Each record below should be output verbatim, without pictures.

%%

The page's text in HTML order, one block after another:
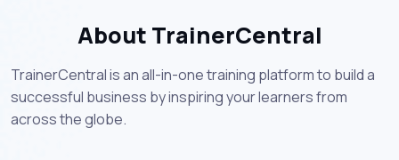
About TrainerCentral
TrainerCentral is an all-in-one training platform to build a
successful business by inspiring your learners from
across the globe.
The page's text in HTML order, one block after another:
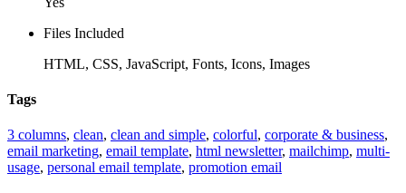
Files Included
HTML, CSS, JavaScript, Fonts, Icons, Images
Tags
3 columns, clean, clean and simple, colorful, corporate & business,
email marketing, email template, html newsletter, mailchimp, multi-
usage, personal email template, promotion email
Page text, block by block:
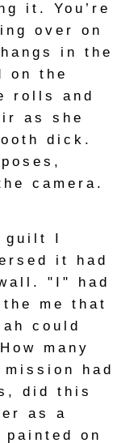
it. You’re
over on
in the
on the
rolls and
as she
dick.
camera.
guilt I
it had
"I" had
me that
could
many
had
did this
as a
on
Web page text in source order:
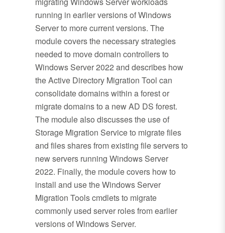
running in earlier versions of Windows
Server to more current versions. The
module covers the necessary strategies
needed to move domain controllers to
Windows Server 2022 and describes how
the Active Directory Migration Tool can
consolidate domains within a forest or
migrate domains to a new AD DS forest.
The module also discusses the use of
Storage Migration Service to migrate files
and files shares from existing file servers to
new servers running Windows Server
2022. Finally, the module covers how to
install and use the Windows Server
Migration Tools cmdlets to migrate
commonly used server roles from earlier
versions of Windows Server.
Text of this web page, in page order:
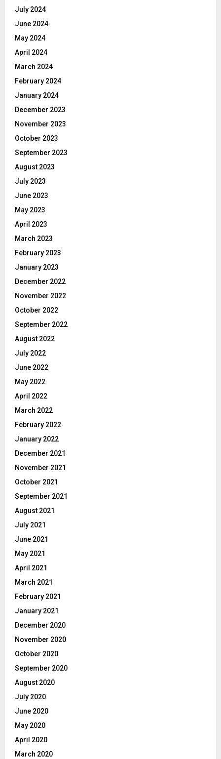
July 2024
June 2024
May 2024
April 2024
March 2024
February 2024
January 2024
December 2023
November 2023
October 2023
September 2023
August 2023
July 2023
June 2023
May 2023
April 2023
March 2023
February 2023
January 2023
December 2022
November 2022
October 2022
September 2022
August 2022
July 2022
June 2022
May 2022
April 2022
March 2022
February 2022
January 2022
December 2021
November 2021
October 2021
September 2021
August 2021
July 2021
June 2021
May 2021
April 2021
March 2021
February 2021
January 2021
December 2020
November 2020
October 2020
September 2020
August 2020
July 2020
June 2020
May 2020
April 2020
March 2020
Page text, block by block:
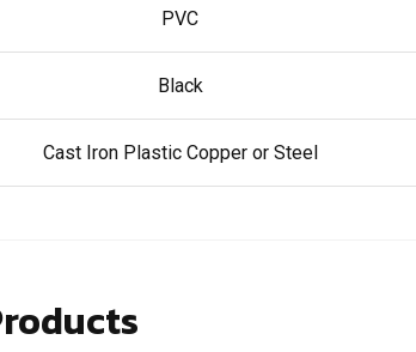
PVC
Black
Cast Iron Plastic Copper or Steel
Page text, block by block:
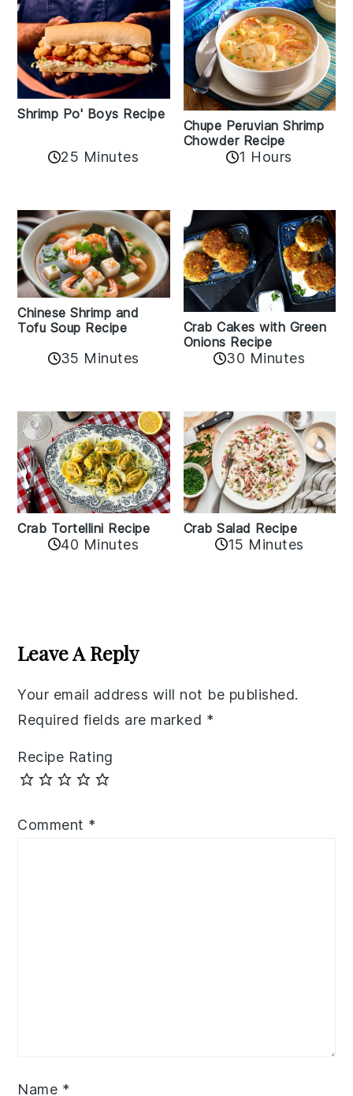
Shrimp Po' Boys Recipe
25 Minutes
Chupe Peruvian Shrimp
Chowder Recipe
1 Hours
Chinese Shrimp and
Tofu Soup Recipe
35 Minutes
Crab Cakes with Green
Onions Recipe
30 Minutes
Crab Tortellini Recipe
40 Minutes
Crab Salad Recipe
15 Minutes
Interactions
Leave A Reply
Your email address will not be published.
Required fields are marked *
Recipe Rating
Comment *
Name *
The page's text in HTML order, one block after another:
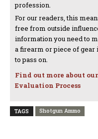
profession.
For our readers, this
free from outside
information you need to
a firearm or piece of gear
to pass on.
Find out more about
Evaluation Process
TAGS Shotgun Ammo
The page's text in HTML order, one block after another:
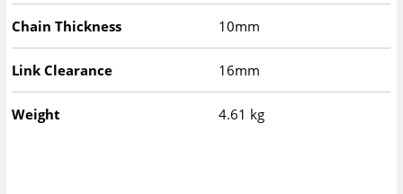
Chain Thickness 10mm
Link Clearance 16mm
Weight 4.61 kg
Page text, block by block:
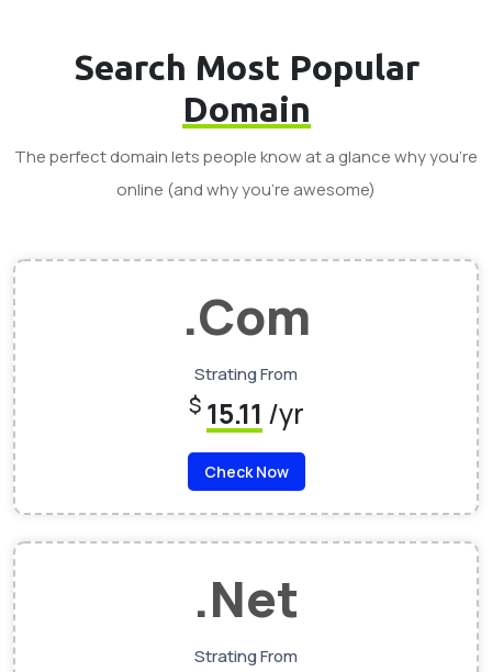
Search Most Popular
Domain
The perfect domain lets people know at a glance why you’re
online (and why you’re awesome)
.Com
Strating From
$ 15.11 /yr
Check Now
.Net
Strating From
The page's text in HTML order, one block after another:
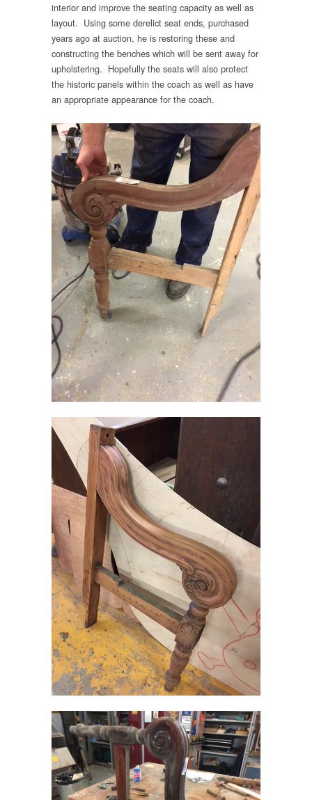
interior and improve the seating capacity as well as
layout. Using some derelict seat ends, purchased
years ago at auction, he is restoring these and
constructing the benches which will be sent away for
upholstering. Hopefully the seats will also protect
the historic panels within the coach as well as have
an appropriate appearance for the coach.
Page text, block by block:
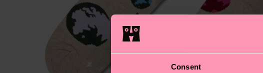
Consent
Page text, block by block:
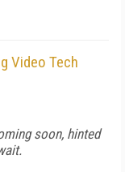
Video Tech
soon, hinted
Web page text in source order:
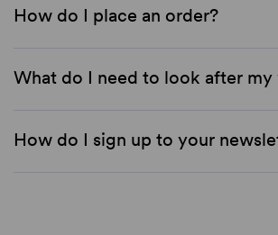
How do I place an order?
What do I need to look after my
How do I sign up to your
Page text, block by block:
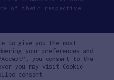
of their respective
Code of Conduct
to give you the most
your preferences and
you consent to the
you may visit Cookie
consent.

%%

EXPECTED OUTPUT —
The page's text in HTML order, one block after another:
About TrainerCentral
TrainerCentral is an all-in-one training platform to build a
successful business by inspiring your learners from
across the globe.
The page's text in HTML order, one block after another:
Files Included
HTML, CSS, JavaScript, Fonts, Icons, Images
Tags
3 columns, clean, clean and simple, colorful, corporate & business,
email marketing, email template, html newsletter, mailchimp, multi-
usage, personal email template, promotion email
Page text, block by block:
it. You’re
over on
in the
on the
rolls and
as she
dick.
camera.
guilt I
it had
"I" had
me that
could
many
had
did this
as a
on
Web page text in source order:
running in earlier versions of Windows
Server to more current versions. The
module covers the necessary strategies
needed to move domain controllers to
Windows Server 2022 and describes how
the Active Directory Migration Tool can
consolidate domains within a forest or
migrate domains to a new AD DS forest.
The module also discusses the use of
Storage Migration Service to migrate files
and files shares from existing file servers to
new servers running Windows Server
2022. Finally, the module covers how to
install and use the Windows Server
Migration Tools cmdlets to migrate
commonly used server roles from earlier
versions of Windows Server.
Text of this web page, in page order:
July 2024
June 2024
May 2024
April 2024
March 2024
February 2024
January 2024
December 2023
November 2023
October 2023
September 2023
August 2023
July 2023
June 2023
May 2023
April 2023
March 2023
February 2023
January 2023
December 2022
November 2022
October 2022
September 2022
August 2022
July 2022
June 2022
May 2022
April 2022
March 2022
February 2022
January 2022
December 2021
November 2021
October 2021
September 2021
August 2021
July 2021
June 2021
May 2021
April 2021
March 2021
February 2021
January 2021
December 2020
November 2020
October 2020
September 2020
August 2020
July 2020
June 2020
May 2020
April 2020
March 2020
Page text, block by block:
PVC
Black
Cast Iron Plastic Copper or Steel
Page text, block by block:
Shrimp Po' Boys Recipe
25 Minutes
Chupe Peruvian Shrimp
Chowder Recipe
1 Hours
Chinese Shrimp and
Tofu Soup Recipe
35 Minutes
Crab Cakes with Green
Onions Recipe
30 Minutes
Crab Tortellini Recipe
40 Minutes
Crab Salad Recipe
15 Minutes
Interactions
Leave A Reply
Your email address will not be published.
Required fields are marked *
Recipe Rating
Comment *
Name *
The page's text in HTML order, one block after another:
profession.
For our readers, this
free from outside
information you need to
a firearm or piece of gear
to pass on.
Find out more about
Evaluation Process
TAGS Shotgun Ammo
The page's text in HTML order, one block after another:
Chain Thickness 10mm
Link Clearance 16mm
Weight 4.61 kg
Page text, block by block:
Search Most Popular
Domain
The perfect domain lets people know at a glance why you’re
online (and why you’re awesome)
.Com
Strating From
$ 15.11 /yr
Check Now
.Net
Strating From
The page's text in HTML order, one block after another:
interior and improve the seating capacity as well as
layout. Using some derelict seat ends, purchased
years ago at auction, he is restoring these and
constructing the benches which will be sent away for
upholstering. Hopefully the seats will also protect
the historic panels within the coach as well as have
an appropriate appearance for the coach.
Page text, block by block:
Consent
Page text, block by block:
Video Tech
soon, hinted
Web page text in source order:
How do I place an order?
What do I need to look after my
How do I sign up to your
Page text, block by block:
of their respective
Code of Conduct
to give you the most
your preferences and
you consent to the
you may visit Cookie
consent.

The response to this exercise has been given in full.